DESCRIPTION OF THE TASK
Below are the entries; output exactly the lines from the one containing "27/33924371100.jpg] (5, 422, 88, 431)" through the final line, inclusive.

AVAILABLE DATA: Begin

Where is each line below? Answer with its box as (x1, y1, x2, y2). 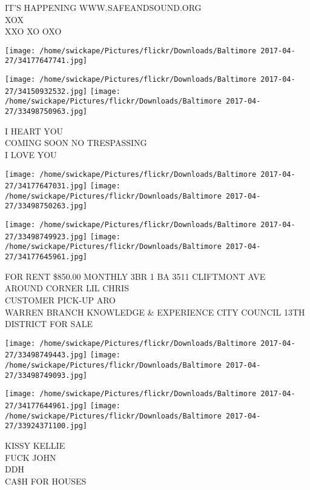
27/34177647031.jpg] (5, 182, 88, 191)
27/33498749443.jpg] (5, 351, 88, 360)
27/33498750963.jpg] (5, 107, 88, 116)
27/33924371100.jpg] (5, 422, 88, 431)
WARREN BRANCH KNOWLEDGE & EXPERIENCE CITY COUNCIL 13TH (5, 305, 305, 318)
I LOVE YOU (5, 148, 57, 161)
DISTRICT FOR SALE (5, 317, 93, 330)
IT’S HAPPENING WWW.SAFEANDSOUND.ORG (5, 1, 202, 13)

AVAILABLE DATA: End

SOLUTION TO THE EXERCISE
27/33924371100.jpg] (5, 422, 88, 431)
WARREN BRANCH KNOWLEDGE & EXPERIENCE CITY COUNCIL 13TH (5, 305, 305, 318)
I LOVE YOU (5, 148, 57, 161)
DISTRICT FOR SALE (5, 317, 93, 330)
IT’S HAPPENING WWW.SAFEANDSOUND.ORG (5, 1, 202, 13)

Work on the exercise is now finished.